Slow Dancing | |
Cover: | LBuckingham-SlowDancing.jpg |
Type: | single |
Artist: | Lindsey Buckingham |
Album: | Go Insane |
B-Side: | D.W. Suite |
Released: | November 9, 1984[1] |
Genre: | Rock, New wave |
Length: | 4:05 |
Label: | Reprise/ Warner Music Group |
Producer: | Lindsey Buckingham, Gordon Fordyce |
Chronology: | Lindsey Buckingham US |
Prev Title: | Go Insane |
Prev Year: | 1984 |
Next Title: | Wrong |
Next Year: | 1992 |
"Slow Dancing" is a track on Lindsey Buckingham's second solo album, Go Insane. Despite receiving power rotation on MTV, "Slow Dancing" failed to make the Billboard Hot 100, although it did reach number 6 on the Bubbling Under Hot 100 Singles, an extension to the Hot 100.[2] 34 years after its release, "Slow Dancing" was performed live for the first time.[3]
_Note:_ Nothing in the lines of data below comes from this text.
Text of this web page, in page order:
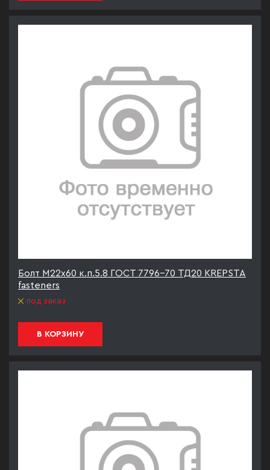
Болт М22х60 к.п.5.8 ГОСТ 7796-70 ТД20 KREPSTA
fasteners
под заказ
В КОРЗИНУ
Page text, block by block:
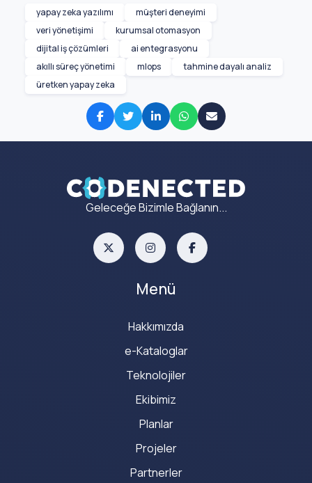
yapay zeka yazılımı
müşteri deneyimi
veri yönetişimi
kurumsal otomasyon
dijital iş çözümleri
ai entegrasyonu
akıllı süreç yönetimi
mlops
tahmine dayalı analiz
üretken yapay zeka
Geleceğe Bizimle Bağlanın...
Menü
Hakkımızda
e-Kataloglar
Teknolojiler
Ekibimiz
Planlar
Projeler
Partnerler
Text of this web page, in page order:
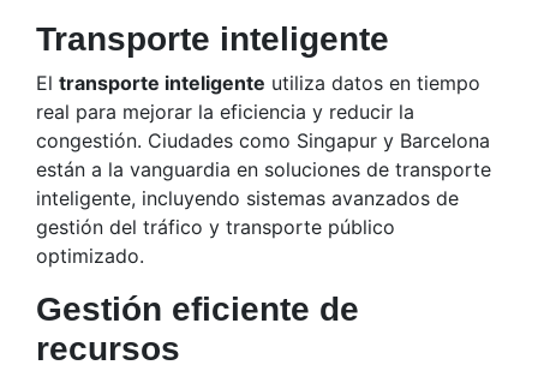
Transporte inteligente
El transporte inteligente utiliza datos en tiempo
real para mejorar la eficiencia y reducir la
congestión. Ciudades como Singapur y Barcelona
están a la vanguardia en soluciones de transporte
inteligente, incluyendo sistemas avanzados de
gestión del tráfico y transporte público
optimizado.
Gestión eficiente de
recursos
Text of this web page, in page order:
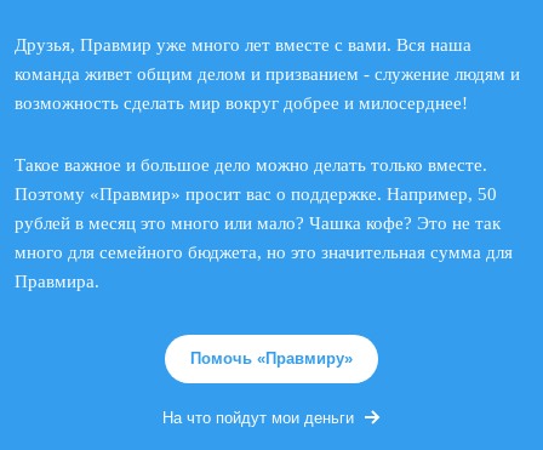
Друзья, Правмир уже много лет вместе с вами. Вся наша
команда живет общим делом и призванием - служение людям и
возможность сделать мир вокруг добрее и милосерднее!
Такое важное и большое дело можно делать только вместе.
Поэтому «Правмир» просит вас о поддержке. Например, 50
рублей в месяц это много или мало? Чашка кофе? Это не так
много для семейного бюджета, но это значительная сумма для
Правмира.
Помочь «Правмиру»
На что пойдут мои деньги
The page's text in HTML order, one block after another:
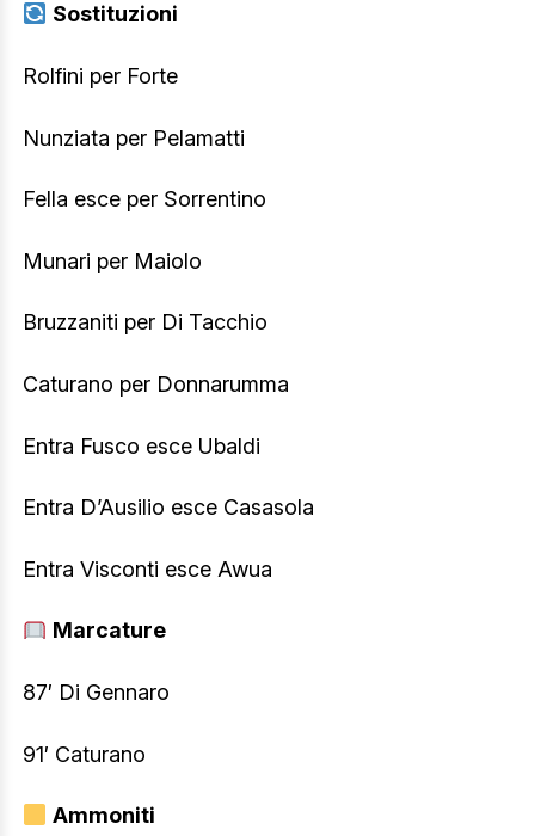
Sostituzioni
Rolfini per Forte
Nunziata per Pelamatti
Fella esce per Sorrentino
Munari per Maiolo
Bruzzaniti per Di Tacchio
Caturano per Donnarumma
Entra Fusco esce Ubaldi
Entra D’Ausilio esce Casasola
Entra Visconti esce Awua
Marcature
87′ Di Gennaro
91′ Caturano
Ammoniti
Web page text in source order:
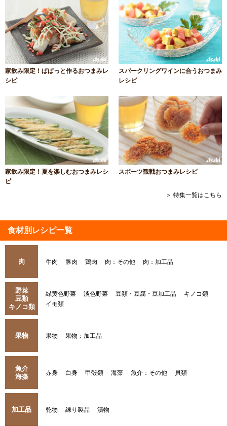
家飲み限定！ぱぱっと作るおつまみレ
シピ
スパークリングワインに合うおつまみ
レシピ
家飲み限定！夏を楽しむおつまみレシ
ピ
スポーツ観戦おつまみレシピ
＞ 特集一覧はこちら
食材別レシピ一覧
肉 牛肉 豚肉 鶏肉 肉：その他 肉：加工品
野菜
豆類
キノコ類
緑黄色野菜 淡色野菜 豆類・豆腐・豆加工品
キノコ類
イモ類
果物 果物 果物：加工品
魚介
海藻
赤身 白身 甲殻類 海藻 魚介：その他 貝類
加工品 乾物 練り製品 漬物
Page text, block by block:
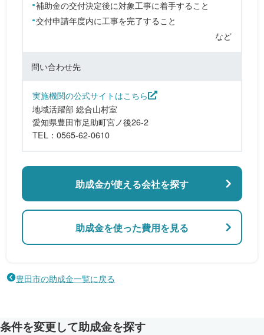
補助金の交付決定後に対象工事に着手すること
交付申請年度内に工事を完了すること
など
問い合わせ先
実施機関の公式サイトはこちら
地域活躍部 総合山村室
愛知県豊田市足助町宮ノ後26-2
TEL：0565-62-0610
助成金を使った費用を見る
助成金が使える会社を探す
豊田市の助成金一覧に戻る
条件を変更して助成金を探す

"Slow Dancing" possesses a 4/4 dance beat with a heavy reliance on computer sounds, particularly the 8 bit Fairlight CMI. Buckingham said in a 2018 interview with Stereogum that "Slow Dancing" explores the idea of striving for human connection through romantic aspirations.[3] Early in the song's development, Buckingham had the idea of concluding "Slow Dancing" with a classical-inspired 3/4 waltz, and this concept was ultimately kept in the final version of the song.[4]
Several months before "Slow Dancing" was released as a single, the Los Angeles Times earmarked the song as Go Insane's "best shot at the charts".[5] Rolling Stone commented that "Slow Dancing's "whipcrack backbeat kicks "Slow Dancing" out of the living room and onto the dance floor where it belongs."[6]
Similar to "Go Insane", the video for "Slow Dancing" was shot in England and the video's special effects were done by David Yardley.[7] Buckingham considered the filming for "Slow Dancing" to be more elaborate than the video shot for "Trouble", particularly in regards to the number of shots, rhythm of the editing, and the use of effects.[3] The video for "Slow Dancing" was released to MTV on November 17, 1984.[2] In 1985, "Slow Dancing" was nominated for three awards at the 1985 MTV Video Music Awards: Most Experimental Video, Best Special Effects in a Video, and Best Editing in a Video, although it did not win any of these categories.[8]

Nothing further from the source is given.